For as long as I can remember, I’ve struggled with self confidence. Let’s face it, girls can be pretty mean sometimes and for whatever reason we don’t always tell each other how amazing we really are. It seems as though girls are taught to compete with each other instead of work together or build each other up. It’s taken me 37 years to fully wake up and realize that it’s okay to walk away from those who make you feel less than what you should, and that if someone is making you feel that way it is most likely an insecurity or issue within them, NOT YOU.

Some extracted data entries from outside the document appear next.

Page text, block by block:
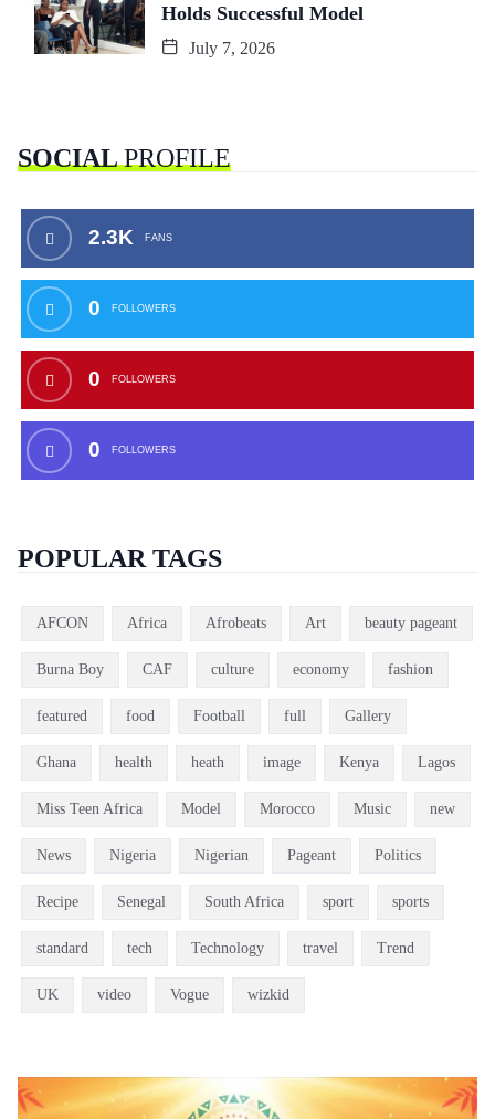
Holds Successful Model
July 7, 2026
SOCIALPROFILE
2.3K FANS
0 FOLLOWERS
0 FOLLOWERS
0 FOLLOWERS
POPULAR TAGS
AFCON Africa Afrobeats Art beauty pageant
Burna Boy CAF culture economy fashion
featured food Football full Gallery
Ghana health heath image Kenya Lagos
Miss Teen Africa Model Morocco Music new
News Nigeria Nigerian Pageant Politics
Recipe Senegal South Africa sport sports
standard tech Technology travel Trend
UK video Vogue wizkid
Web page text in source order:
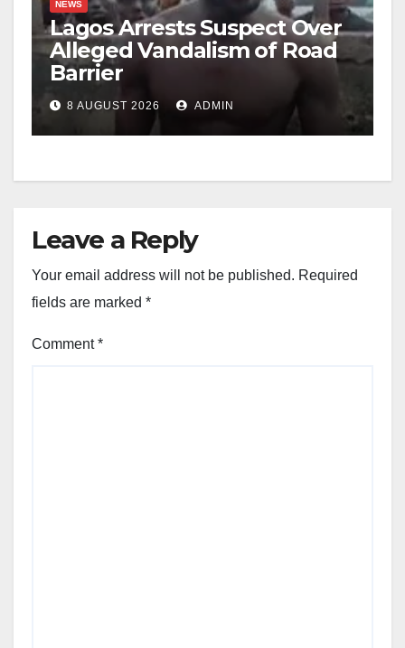
NEWS
Lagos Arrests Suspect Over
Alleged Vandalism of Road
Barrier
8 AUGUST 2026 ADMIN
Leave a Reply
Your email address will not be published. Required
fields are marked *
Comment*
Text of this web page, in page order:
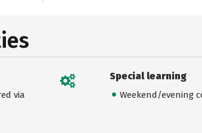
via
Special learning
Weekend/evening
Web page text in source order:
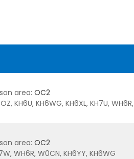
area: OC2
KH6U, KH6WG, KH6XL, KH7U, WH6R,
area: OC2
WH6R, W0CN, KH6YY, KH6WG
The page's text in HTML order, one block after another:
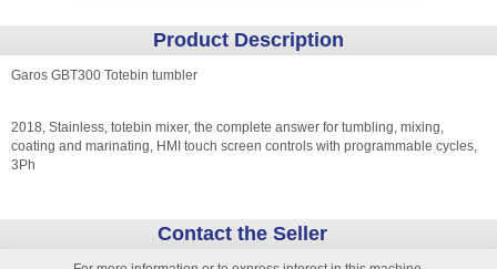
Product Description
Garos GBT300 Totebin tumbler
2018, Stainless, totebin mixer, the complete answer for tumbling, mixing,
coating and marinating, HMI touch screen controls with programmable cycles,
3Ph
Contact the Seller
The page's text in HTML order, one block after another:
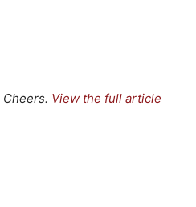
View the full article
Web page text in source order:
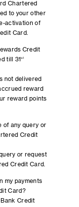
Chartered
to your other
activation of
Card.
Credit
till 31st
not delivered
reward
reward points
of any query or
Credit
or request
Credit Card.
my payments
Card?
Credit
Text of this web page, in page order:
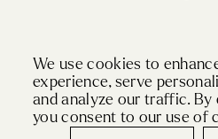
© Copyright 2024 John Lewis of
We use cookies to
experience, serve
and analyze our traffic. By
you consent to our use of
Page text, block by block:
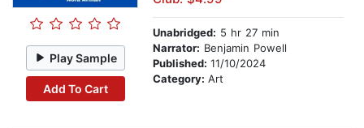
Play Sample
Add To Cart
Unabridged: 5 hr 27 min
Narrator: Benjamin Powell
Published: 11/10/2024
Category: Art
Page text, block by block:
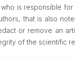
is responsible
that is also
or remove an
of the scientific
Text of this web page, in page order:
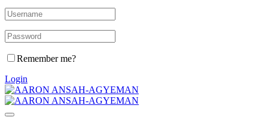
Remember me?
Login
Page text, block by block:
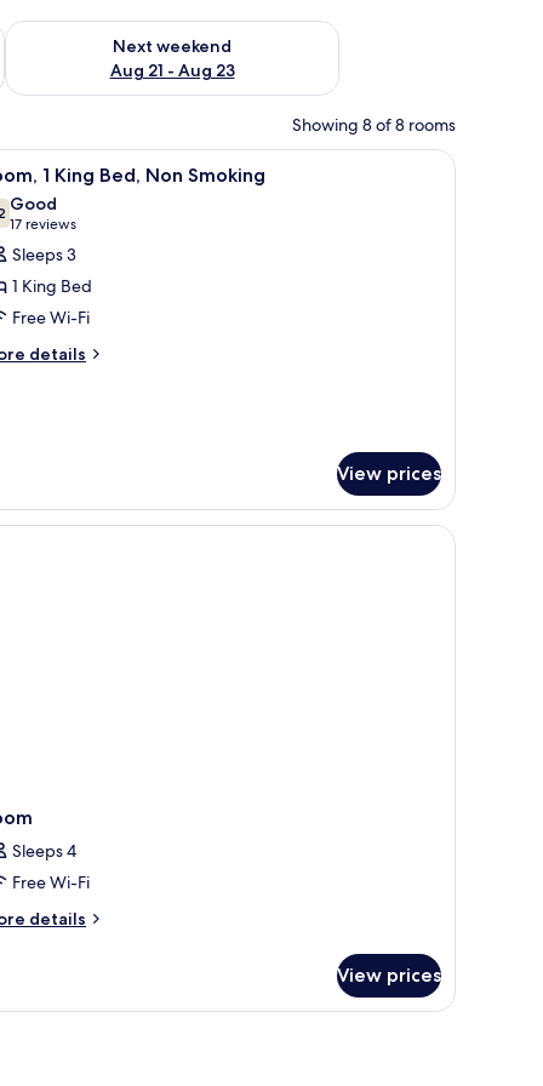
- Aug 16
Next weekend
Aug 21 - Aug 23
Check availability for next weekend Aug 21 - Aug 23
Showing 8 of 8 rooms
A hotel room with a large bed, a nightstand,
3 1 King Bed, Non Smoking
out of 10
Good
17 reviews
(17
reviews)
Sleeps 3
1 King Bed
Free Wi-Fi
details
View prices
brown patterned bedspread and white pillows. There is a nightstand
Sleeps 4
Free Wi-Fi
details
View prices
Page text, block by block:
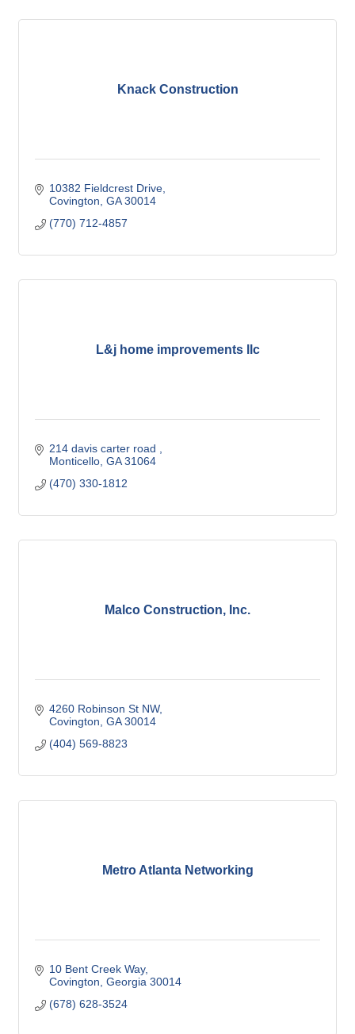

As a mother to a young girl, I’m sure I have been more sensitive to what other women say to me since Ava was born. I’ve made a huge effort to make sure she understands that she is amazing and not to take what others say to heart. It’s as simple as when someone pays you a compliment just saying “thank you”. Why do we feel the need to act undeserving of someone who is actually being nice? Why if someone tells us something simple like “your hair looks great” do we say something like “oh really? I need a trim badly” instead of “thank you”. We are so used to hearing something negative we can hardly even take a simple compliment. And this needs to change. For me to help Ava understand, I have to keep making an effort to change myself. To be aware of how I say things and make sure I am making other women feel good about their choices and not guilty. I know  I am not perfect in doing this but I will continue to try. We owe it not only to ourselves, but to those little girls who look up to us. They deserve that and so do we.